Contraindications: There are no known contraindications regarding the use of SpF® Implantable Spine Fusion Stimulators.
Warnings and precautions associated with the SpF® Implantable Spine Fusion Stimulator may be found online at biomet.com/stimmanuals or by calling 1.800.526.2579.
Dr. Reginald Davis has presented a case of lumbar spondylosis/stenosis, which was treated with a laminectomy and fusion with instrumentation in combination with a direct current electrical stimulator. Many studies have demonstrated that successful use of direct current electrical stimulation consistently increases the probability of fusion success. The direct current stimulator creates an electrochemical reaction at the cathode, known as the faradic reaction that lowers oxygen tension, increases pH, and can produce hydrogen peroxide. The increase in pH reduces activity of osteoclasts, and increases activity of osteoblasts by making an environment that is more favorable for bone formation.

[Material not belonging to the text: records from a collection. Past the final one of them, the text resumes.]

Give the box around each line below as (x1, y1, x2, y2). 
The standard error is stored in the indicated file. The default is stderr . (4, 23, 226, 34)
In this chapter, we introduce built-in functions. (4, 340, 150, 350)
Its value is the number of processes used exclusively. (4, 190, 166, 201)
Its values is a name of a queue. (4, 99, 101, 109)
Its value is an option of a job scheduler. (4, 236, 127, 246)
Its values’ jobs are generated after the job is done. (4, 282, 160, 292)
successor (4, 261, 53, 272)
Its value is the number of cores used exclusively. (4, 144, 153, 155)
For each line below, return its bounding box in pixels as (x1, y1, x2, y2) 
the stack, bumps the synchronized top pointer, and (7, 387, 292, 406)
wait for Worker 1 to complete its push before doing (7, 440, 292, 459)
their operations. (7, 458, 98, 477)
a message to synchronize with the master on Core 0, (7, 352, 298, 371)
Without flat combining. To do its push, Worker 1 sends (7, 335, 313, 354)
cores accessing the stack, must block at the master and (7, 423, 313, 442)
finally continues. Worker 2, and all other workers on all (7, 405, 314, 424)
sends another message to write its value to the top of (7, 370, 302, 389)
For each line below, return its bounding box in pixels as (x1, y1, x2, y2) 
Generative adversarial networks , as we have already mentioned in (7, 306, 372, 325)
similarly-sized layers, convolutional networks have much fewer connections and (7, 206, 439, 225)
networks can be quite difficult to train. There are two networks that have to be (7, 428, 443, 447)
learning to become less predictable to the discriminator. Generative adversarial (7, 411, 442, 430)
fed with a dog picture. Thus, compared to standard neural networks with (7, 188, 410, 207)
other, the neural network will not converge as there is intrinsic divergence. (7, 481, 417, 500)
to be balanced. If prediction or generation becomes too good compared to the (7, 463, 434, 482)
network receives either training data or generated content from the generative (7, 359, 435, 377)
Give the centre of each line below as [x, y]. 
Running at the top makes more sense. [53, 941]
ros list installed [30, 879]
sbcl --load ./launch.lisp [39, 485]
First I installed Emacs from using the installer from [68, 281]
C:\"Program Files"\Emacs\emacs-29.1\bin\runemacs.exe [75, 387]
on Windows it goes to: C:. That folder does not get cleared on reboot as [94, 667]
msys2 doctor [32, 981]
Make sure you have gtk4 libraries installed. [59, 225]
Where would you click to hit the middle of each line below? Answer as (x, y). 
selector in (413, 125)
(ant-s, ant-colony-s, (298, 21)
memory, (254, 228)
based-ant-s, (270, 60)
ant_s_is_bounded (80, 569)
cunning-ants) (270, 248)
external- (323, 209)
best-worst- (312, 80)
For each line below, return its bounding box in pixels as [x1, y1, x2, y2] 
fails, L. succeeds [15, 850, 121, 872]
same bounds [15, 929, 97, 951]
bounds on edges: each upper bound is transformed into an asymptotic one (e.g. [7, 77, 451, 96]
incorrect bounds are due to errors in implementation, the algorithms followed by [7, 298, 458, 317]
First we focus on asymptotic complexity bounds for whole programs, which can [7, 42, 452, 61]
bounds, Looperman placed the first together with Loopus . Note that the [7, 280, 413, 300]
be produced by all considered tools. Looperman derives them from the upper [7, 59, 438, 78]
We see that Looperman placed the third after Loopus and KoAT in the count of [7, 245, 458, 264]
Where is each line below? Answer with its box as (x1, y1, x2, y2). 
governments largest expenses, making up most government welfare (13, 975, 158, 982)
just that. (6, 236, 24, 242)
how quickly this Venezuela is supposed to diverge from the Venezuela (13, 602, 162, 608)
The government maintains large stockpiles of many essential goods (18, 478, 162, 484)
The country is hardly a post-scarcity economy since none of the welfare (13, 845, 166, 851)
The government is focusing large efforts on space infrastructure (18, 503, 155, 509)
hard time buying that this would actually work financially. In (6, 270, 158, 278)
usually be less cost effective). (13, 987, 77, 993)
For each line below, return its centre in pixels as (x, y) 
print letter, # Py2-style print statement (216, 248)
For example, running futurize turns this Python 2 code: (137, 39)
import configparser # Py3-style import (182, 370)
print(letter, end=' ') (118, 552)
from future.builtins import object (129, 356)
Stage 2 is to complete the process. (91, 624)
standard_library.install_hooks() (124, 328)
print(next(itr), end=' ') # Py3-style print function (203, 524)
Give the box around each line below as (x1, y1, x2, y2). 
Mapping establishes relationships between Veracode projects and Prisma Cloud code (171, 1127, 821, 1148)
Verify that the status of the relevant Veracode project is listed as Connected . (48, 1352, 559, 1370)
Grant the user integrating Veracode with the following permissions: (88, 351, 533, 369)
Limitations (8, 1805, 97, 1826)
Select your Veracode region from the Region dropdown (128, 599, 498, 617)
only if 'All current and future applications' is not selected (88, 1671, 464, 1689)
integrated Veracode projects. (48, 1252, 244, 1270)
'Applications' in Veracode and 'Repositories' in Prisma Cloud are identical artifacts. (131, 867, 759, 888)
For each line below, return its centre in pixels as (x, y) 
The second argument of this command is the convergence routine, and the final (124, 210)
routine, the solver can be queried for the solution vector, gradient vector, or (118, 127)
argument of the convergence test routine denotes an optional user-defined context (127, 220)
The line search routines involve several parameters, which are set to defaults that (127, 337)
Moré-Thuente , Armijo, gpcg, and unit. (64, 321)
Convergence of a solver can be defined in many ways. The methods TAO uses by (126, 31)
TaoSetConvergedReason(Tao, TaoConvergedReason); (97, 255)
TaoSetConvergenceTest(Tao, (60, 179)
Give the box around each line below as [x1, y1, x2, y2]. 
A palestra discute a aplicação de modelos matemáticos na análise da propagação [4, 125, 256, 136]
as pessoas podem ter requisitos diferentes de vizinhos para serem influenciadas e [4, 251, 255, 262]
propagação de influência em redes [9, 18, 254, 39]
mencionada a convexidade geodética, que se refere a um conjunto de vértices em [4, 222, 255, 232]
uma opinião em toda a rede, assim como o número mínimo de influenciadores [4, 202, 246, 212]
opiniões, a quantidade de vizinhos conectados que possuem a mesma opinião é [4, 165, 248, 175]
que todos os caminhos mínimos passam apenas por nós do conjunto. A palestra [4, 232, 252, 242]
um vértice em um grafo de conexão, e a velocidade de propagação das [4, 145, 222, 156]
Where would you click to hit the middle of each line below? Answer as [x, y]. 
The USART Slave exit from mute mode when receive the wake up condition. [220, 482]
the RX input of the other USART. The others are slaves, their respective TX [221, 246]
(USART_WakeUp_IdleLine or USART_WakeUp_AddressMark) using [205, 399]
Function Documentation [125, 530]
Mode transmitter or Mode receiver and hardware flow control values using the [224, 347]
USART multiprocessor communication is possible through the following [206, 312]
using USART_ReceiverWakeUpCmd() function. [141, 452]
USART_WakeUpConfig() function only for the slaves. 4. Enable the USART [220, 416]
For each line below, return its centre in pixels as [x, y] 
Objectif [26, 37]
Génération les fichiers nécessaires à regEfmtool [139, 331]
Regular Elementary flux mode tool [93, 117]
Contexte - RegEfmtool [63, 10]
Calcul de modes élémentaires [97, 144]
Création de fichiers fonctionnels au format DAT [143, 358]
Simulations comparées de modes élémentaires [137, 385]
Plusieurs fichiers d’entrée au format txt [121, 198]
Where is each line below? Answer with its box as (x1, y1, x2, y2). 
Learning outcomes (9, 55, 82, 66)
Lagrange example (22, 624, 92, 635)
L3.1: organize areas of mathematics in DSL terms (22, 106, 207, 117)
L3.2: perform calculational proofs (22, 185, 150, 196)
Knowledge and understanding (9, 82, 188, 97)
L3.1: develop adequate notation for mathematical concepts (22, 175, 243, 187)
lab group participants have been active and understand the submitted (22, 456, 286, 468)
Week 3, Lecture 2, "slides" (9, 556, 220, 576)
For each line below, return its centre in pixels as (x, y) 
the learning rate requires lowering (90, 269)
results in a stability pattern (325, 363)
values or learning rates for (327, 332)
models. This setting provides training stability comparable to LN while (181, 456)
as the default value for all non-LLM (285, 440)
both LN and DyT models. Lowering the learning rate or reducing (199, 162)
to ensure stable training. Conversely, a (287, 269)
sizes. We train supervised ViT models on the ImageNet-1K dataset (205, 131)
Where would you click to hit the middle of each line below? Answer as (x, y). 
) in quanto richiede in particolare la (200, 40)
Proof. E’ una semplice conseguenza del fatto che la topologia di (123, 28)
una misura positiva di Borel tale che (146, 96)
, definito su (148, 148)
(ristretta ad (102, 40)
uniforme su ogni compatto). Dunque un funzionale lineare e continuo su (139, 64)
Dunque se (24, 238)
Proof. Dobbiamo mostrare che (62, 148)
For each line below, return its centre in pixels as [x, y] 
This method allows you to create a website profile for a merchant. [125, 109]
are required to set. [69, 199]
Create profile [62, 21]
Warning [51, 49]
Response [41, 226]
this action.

Pre-clinical in vitro cellular and in vivo animal studies, although not indicative of human outcomes have demonstrated that electrical stimulation upregulates the genes that express proteins (BMPs) which are synergistically required for bone healing. Fredericks and colleagues showed in an animal model that there was a temporal upregulation of different BMPs relative to controls with the use of DC stimulation.
In order to achieve reliable fusion, many surgeons currently use BMP-2. The high cost of this material is a limiting factor in its use, especially for multilevel fusion procedures. In addition, concerns have been raised related to site specific complications with BMP use, such as prevertebral swelling in the neck during use in cervical spine surgery. Furthermore, additional concerns include ectopic bone formation and antibody formation.
This case, presented by Dr. Davis demonstrates that electrical stimulation is a safe and established cost-effective alternative, which can be used to enhance fusion success in patients at high risk for pseudarthrosis.